Extracted data entries:

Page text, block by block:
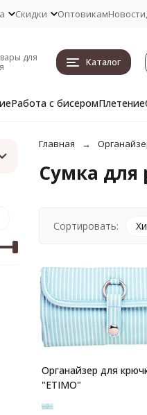
Скидки Оптовикам
для
Каталог
Работа с бисеромПлетение
Главная
Сумка для
Сортировать:
Органайзер для
"ETIMO"
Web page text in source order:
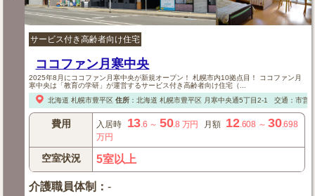
サービス付き高齢者向け住宅
ココファン月寒中央
2025年8月にココファン月寒中央が新規オープン！ 札幌市内10拠点目！ ココファン月
寒中央は「教育の学研」が運営するサービス付き高齢者向け住宅（...
北海道 札幌市豊平区 住所： 北海道 札幌市豊平区月寒中央通5丁目2-1 交通：市営
費用 入居時 13.6 ～ 50.8 万円 月額 12.608 ～30.698
万円
空室状況 5室以上
介護職員体制 ：-
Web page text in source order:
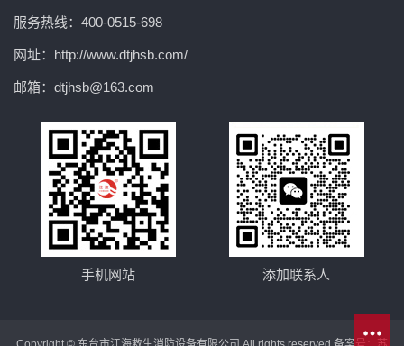
服务热线：400-0515-698
网址：http://www.dtjhsb.com/
邮箱：dtjhsb@163.com
手机网站 添加联系人
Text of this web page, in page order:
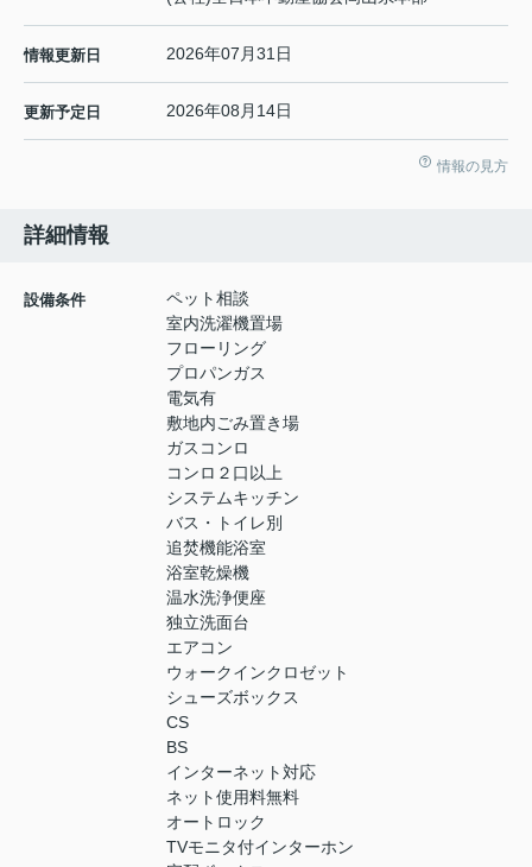
情報更新日 2026年07月31日
更新予定日 2026年08月14日
情報の見方
詳細情報
設備条件
ペット相談
室内洗濯機置場
フローリング
プロパンガス
電気有
敷地内ごみ置き場
ガスコンロ
コンロ２口以上
システムキッチン
バス・トイレ別
追焚機能浴室
浴室乾燥機
温水洗浄便座
独立洗面台
エアコン
ウォークインクロゼット
シューズボックス
CS
BS
インターネット対応
ネット使用料無料
オートロック
TVモニタ付インターホン
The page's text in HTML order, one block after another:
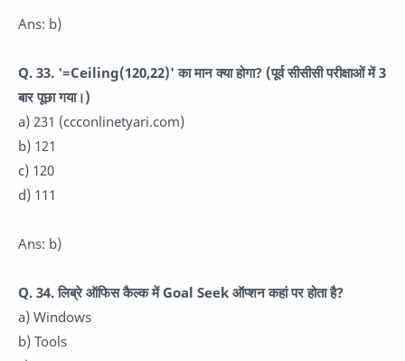
Ans: b)
Q. 33. '=Ceiling(120,22)' का मान क्या होगा? (पूर्व सीसीसी परीक्षाओं में 3
बार पूछा गया।)
a) 231 (ccconlinetyari.com)
b) 121
c) 120
d) 111
Ans: b)
Q. 34. लिब्रे ऑफिस कैल्क में Goal Seek ऑप्शन कहां पर होता है?
a) Windows
b) Tools
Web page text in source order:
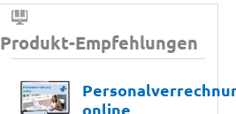
Produkt-Empfehlungen
online
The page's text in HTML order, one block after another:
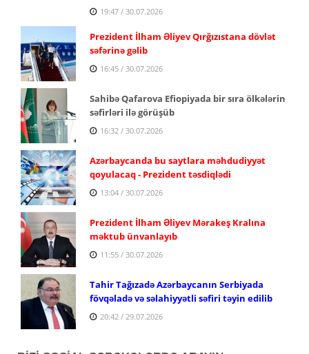
19:47 / 30.07.2026
Prezident İlham Əliyev Qırğızıstana dövlət
səfərinə gəlib
16:45 / 30.07.2026
Sahibə Qafarova Efiopiyada bir sıra ölkələrin
səfirləri ilə görüşüb
16:32 / 30.07.2026
Azərbaycanda bu saytlara məhdudiyyət
qoyulacaq - Prezident təsdiqlədi
13:04 / 30.07.2026
Prezident İlham Əliyev Mərakeş Kralına
məktub ünvanlayıb
11:55 / 30.07.2026
Tahir Tağızadə Azərbaycanın Serbiyada
fövqəladə və səlahiyyətli səfiri təyin edilib
20:42 / 29.07.2026
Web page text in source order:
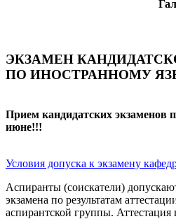
ЭКЗАМЕН
ПО ИНОСТРАННОМУ
Прием кандидатских экзаменов
июне!!!
Условия допуска к экзамену
Аспиранты (соискатели)
экзамена по результатам
аспирантской группы. Аттестация
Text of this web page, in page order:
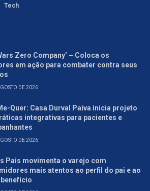
Tech
Zero Company’ – Coloca os
em ação para combater contra seus
DE 2026
Quer: Casa Durval Paiva inicia projeto
integrativas para pacientes e
DE 2026
Pais movimenta o varejo com
mais atentos ao perfil do pai e ao
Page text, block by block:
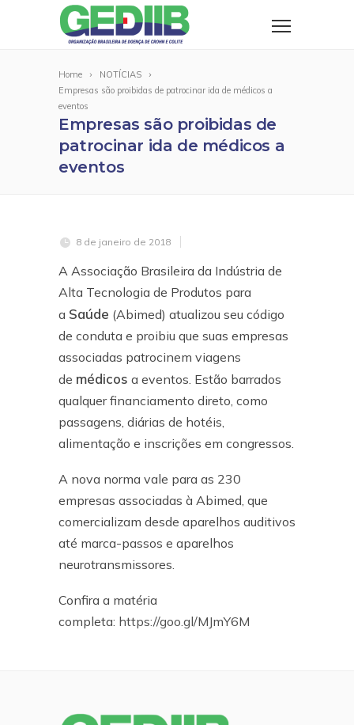
Home
NOTÍCIAS
Empresas são proibidas de patrocinar ida de médicos a
eventos
Empresas são proibidas de
patrocinar ida de médicos a
eventos
8 de janeiro de 2018
A Associação Brasileira da Indústria de
Alta Tecnologia de Produtos para
a Saúde (Abimed) atualizou seu código
de conduta e proibiu que suas empresas
associadas patrocinem viagens
de médicos a eventos. Estão barrados
qualquer financiamento direto, como
passagens, diárias de hotéis,
alimentação e inscrições em congressos.
A nova norma vale para as 230
empresas associadas à Abimed, que
comercializam desde aparelhos auditivos
até marca-passos e aparelhos
neurotransmissores.
Confira a matéria
completa: https://goo.gl/MJmY6M
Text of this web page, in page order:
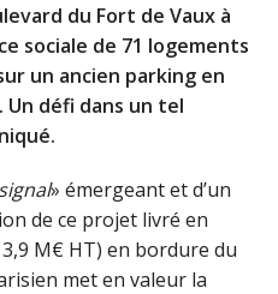
du Fort de Vaux à
sociale de 71 logements
un ancien parking en
défi dans un tel
signal» émergeant et d’un
de ce projet livré en
3,9 M€ HT) en bordure du
met en valeur la

• Task prompt: When the word "para" shows up in a line of the entries, report that line.

• Final answer:
em ação para combater contra seus
integrativas para pacientes e
Alta Tecnologia de Produtos para
A nova norma vale para as 230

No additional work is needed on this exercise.